Hence the only question is as to the validity of the contract thus construed. The decision of this court in the Miller Case might well be considered as critically depending upon the conclusion that the two rights were alternatively given, and so it might be thought that what is said about invalidity through the forfeiture element was dictum; and yet the discussion and conclusion as to the validity of a promise to pay the remaining payments in spite of re-entry, were persuasive in leading the court to take the final step, and we are not inclined to disregard, as merely dicta, the things said about validity. The present contract, however, contains material nonparallel and distinguishing features. The decision in this aspect there turned upon the analogy between the contract and a lease of real estate; indeed, that analogy had been adopted by the parties when they used the terms "lessor," "lessee," "rental," etc.; and it does not seem to have appeared in that record, either by the terms of the contract or by the proofs, that there was any lack of that analogy. In the new contract the nomenclature of a lease has been abandoned, although that would not be very important if the substance thereof were preserved. It is the theory of a real estate lease that the continuing possession is the consideration for the continuing rent, and so the right to collect future rentals, after termination of the lease and re-entry, has been denied, because there remained no consideration for the future promises. It is not characteristic of a real estate lease that the lessor at the making distinctly parts with a consideration separate from possession and which is to be repaid to him only gradually by rent installments spread over the whole period; and, if such a situation does exist, as where he makes special alterations and improvements which are useless to him on re-entry, it is not clear why he may not both re-enter and recover the damages therefor.
The contract in this case carefully specifies considerations which might not be completely made good to the owner until the last quarterly payment is received. These are (a) the cost of installing; (b) the license to use under patents; (c) the free supply of parts for repairs; and then (d) generally, the right to operate the system. For all of these things the user agrees to pay a total sum, divided into installment payments. We may well assume that the original cost of making the sale of such a system and system rights, and also the cost of installation, may be large. The value of the granted patent licenses is indefinite, and the extent of such existing licenses has an effect upon the value of the patents themselves. The obligation to furnish repair parts must be made good by the present and continuing maintenance of a stock of repairs. In addition, it appears without dispute in this case (as the court in the Miller Case for lack of convincing proofs was unwilling to assume), that the system, for the purpose of tearing out of the building and restoring to the owner, is worthless. If parts are removed with such care that they can be used elsewhere, it costs more to pay the necessary skilled labor therefor and for refinishing them than it would to make new parts; and, if the parts are torn out cheaply and carelessly, they are junk, worth less than even that removal cost. Hence it seems probable enough, if not certain, that a provision for precipitating future payments, even after reclamation, is necessary for the protection of the owner. Of course, it may work hardship to the user and excess profit to the owner in some cases, but that does not make it so generally arbitrary and in the nature of a mere forfeiture as to destroy its validity.
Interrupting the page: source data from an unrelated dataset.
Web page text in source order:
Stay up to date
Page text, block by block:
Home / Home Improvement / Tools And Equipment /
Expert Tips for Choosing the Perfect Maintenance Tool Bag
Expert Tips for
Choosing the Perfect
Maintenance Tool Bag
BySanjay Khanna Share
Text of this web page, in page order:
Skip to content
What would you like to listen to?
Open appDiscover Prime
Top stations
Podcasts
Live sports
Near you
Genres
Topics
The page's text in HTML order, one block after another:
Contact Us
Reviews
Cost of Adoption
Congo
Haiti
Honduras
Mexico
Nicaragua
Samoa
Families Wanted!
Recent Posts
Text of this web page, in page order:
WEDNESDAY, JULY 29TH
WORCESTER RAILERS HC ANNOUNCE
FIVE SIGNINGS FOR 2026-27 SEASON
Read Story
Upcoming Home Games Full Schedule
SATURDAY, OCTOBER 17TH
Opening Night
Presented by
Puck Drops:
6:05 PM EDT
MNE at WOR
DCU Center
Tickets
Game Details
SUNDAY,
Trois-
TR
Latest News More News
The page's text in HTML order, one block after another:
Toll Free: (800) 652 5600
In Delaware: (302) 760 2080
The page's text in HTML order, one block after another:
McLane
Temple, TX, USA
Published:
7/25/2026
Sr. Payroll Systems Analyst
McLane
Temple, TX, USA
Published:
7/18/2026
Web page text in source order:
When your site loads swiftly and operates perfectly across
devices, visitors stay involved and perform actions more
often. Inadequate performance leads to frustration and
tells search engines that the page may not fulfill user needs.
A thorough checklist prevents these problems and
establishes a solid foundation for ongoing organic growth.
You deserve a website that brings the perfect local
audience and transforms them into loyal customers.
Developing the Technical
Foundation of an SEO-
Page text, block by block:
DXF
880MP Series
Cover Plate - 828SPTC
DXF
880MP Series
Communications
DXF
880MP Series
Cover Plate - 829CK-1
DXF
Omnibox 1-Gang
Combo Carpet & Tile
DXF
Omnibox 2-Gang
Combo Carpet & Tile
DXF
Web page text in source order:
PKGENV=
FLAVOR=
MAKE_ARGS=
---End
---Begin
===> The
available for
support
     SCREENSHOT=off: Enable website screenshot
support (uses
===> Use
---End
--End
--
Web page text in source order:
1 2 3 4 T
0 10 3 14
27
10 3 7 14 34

In another respect the analogy to a lease of real estate fails. The lessor has a single piece of real estate. He cannot multiply it. With reference to a manufactured article, he may make as many as he can find customers for. If on retaking an article once placed he sells it to another, he thereby destroys his outlet for a new sale with full profits. This feature is important also in deciding whether the recovery of the future payments, after reclamation, is so unreasonable as to indicate a penalty, rather than a rightly stipulated damage.
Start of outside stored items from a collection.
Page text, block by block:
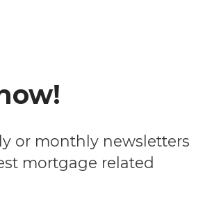
mortgage related
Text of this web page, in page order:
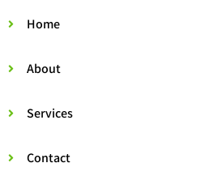
Home
About
Services
Contact
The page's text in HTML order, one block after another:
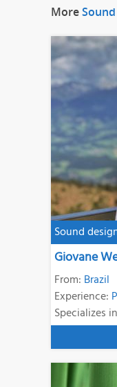
More
Sound
Giovane
From: Brazil
Experience:
Specializes
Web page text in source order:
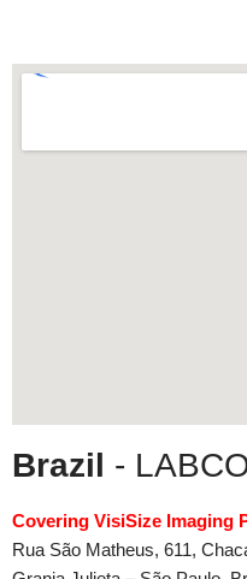
Brazil -
Covering VisiSize Imaging
Rua São Matheus, 611,
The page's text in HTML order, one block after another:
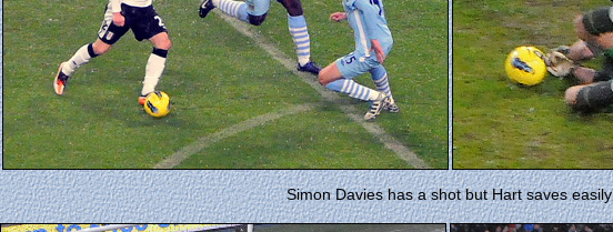
Simon Davies has a shot but Hart saves easily
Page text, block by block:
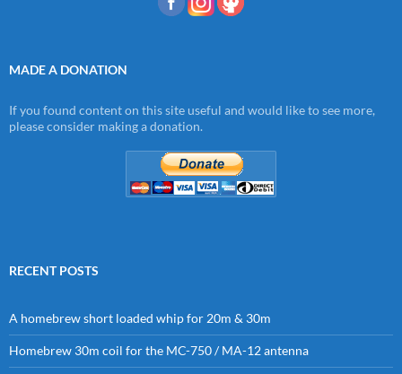
MADE A DONATION
If you found content on this site useful and would like to see more,
please consider making a donation.
RECENT POSTS
A homebrew short loaded whip for 20m & 30m
Homebrew 30m coil for the MC-750 / MA-12 antenna

Another distinguishing feature from the Miller Case is that this contract recognizes and stipulates the value of the credit which the user ought to have in case of reclamation. It does this under the name of the value of the user's interest, and, though this seems an inappropriate name, this credit will serve as well to represent the agreed value to the owner of the property he gets back and of the maintenance burden he escapes.
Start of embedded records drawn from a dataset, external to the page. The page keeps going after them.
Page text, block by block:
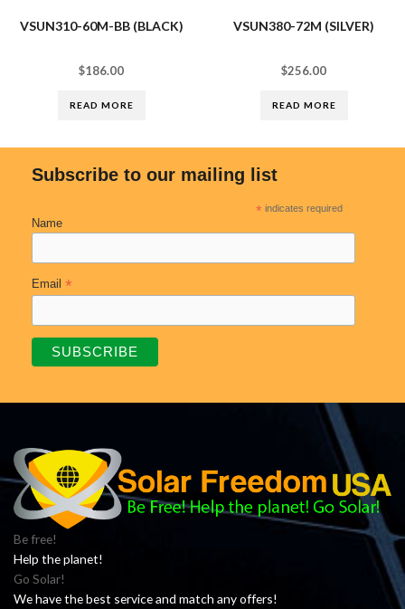
VSUN310-60M-BB (BLACK)
$186.00
READ MORE
VSUN380-72M (SILVER)
$256.00
READ MORE
Subscribe to our mailing list
* indicates required
Name
Email *
Be free!
Help the planet!
Go Solar!
We have the best service and match any offers!
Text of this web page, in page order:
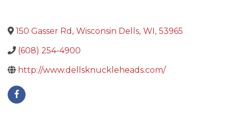
150 Gasser Rd , Wisconsin Dells, WI, 53965
(608) 254-4900
http://www.dellsknuckleheads.com/
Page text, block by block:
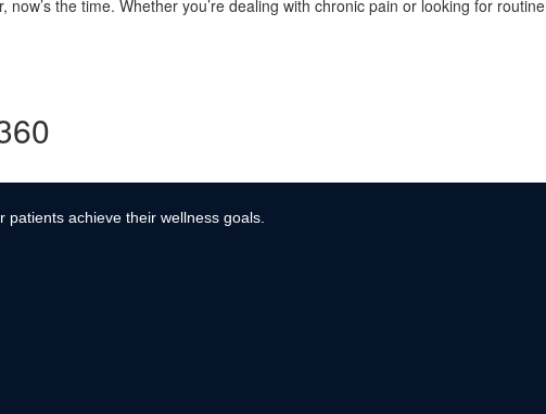
the time. Whether you’re dealing with chronic pain or looking for
achieve their wellness goals.
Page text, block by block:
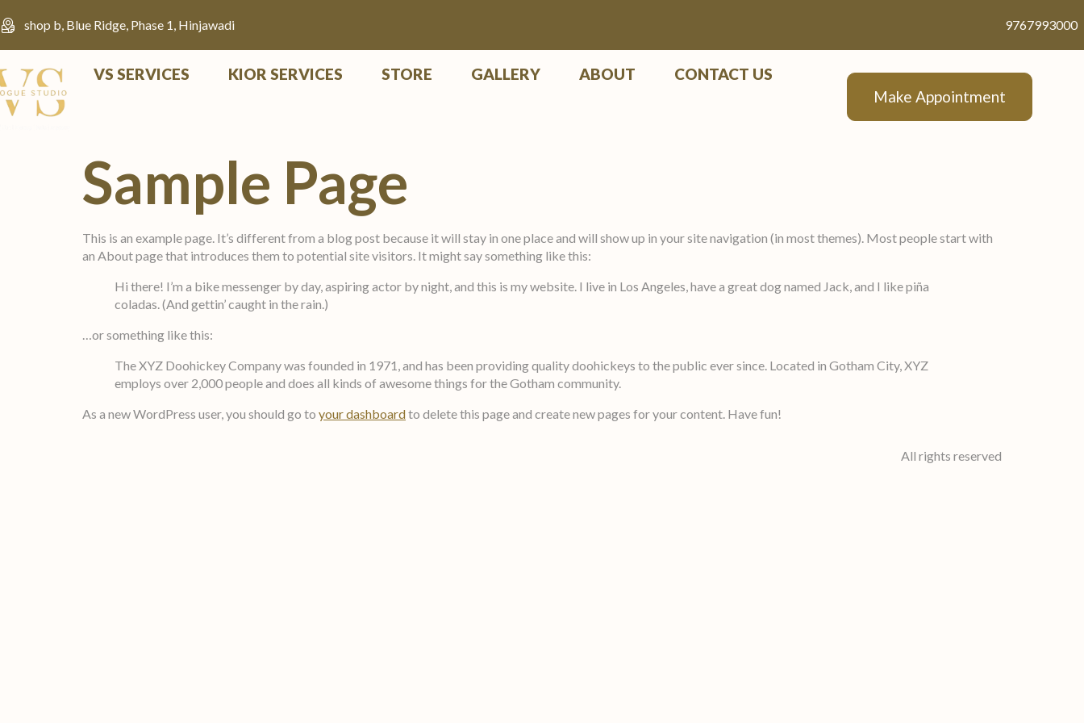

Upon this record we see no reason why this contract, considered broadly as one which expressly permits both a retaking for the user's default, and a precipitation and collection of the future payments, should be condemned as necessarily invalid because involving a penalty or forfeiture. A material part of the distributed investment cost had not been repaid, and was not recovered by the retaking; the property retaken is of little if any value to the owner; a presumptively fair allowance is made to the user to cover reasonable values or savings secured to the owner by the retaking; and the owner is entitled to separate, full profits from as many systems as he can place. When competent parties, dealing as strangers, have provided for stated damages on default, and the damages are made proportionate to the extent of the default, and probably approximate the actual damages, no reason is seen for defeating that contract.
Perhaps an attempt to collect the full amount of future payments without reduction to their present value and without taking into account the future maintenance which the owner escaped, would have an aspect of forfeiture; but here the claim is filed only for the minimum amount accruing if the user had exercised the most favorable option — that to the five-year cancellation — and the amended claim was not filed until after the five-year period had expired and all maintenance duty for that period had been performed. Perhaps also if the owner after default made a new contract with the successor tenant in the building whereby the owner avoided actual loss upon the retaking, the user could make out a case for equitable protection, or an aspect of forfeiture would then arise, even at law; but here in the claim filed the owner had given full credit for everything which it had been able to resell in this way. Perhaps some different rule may be applicable in bankruptcy; that we do not decide.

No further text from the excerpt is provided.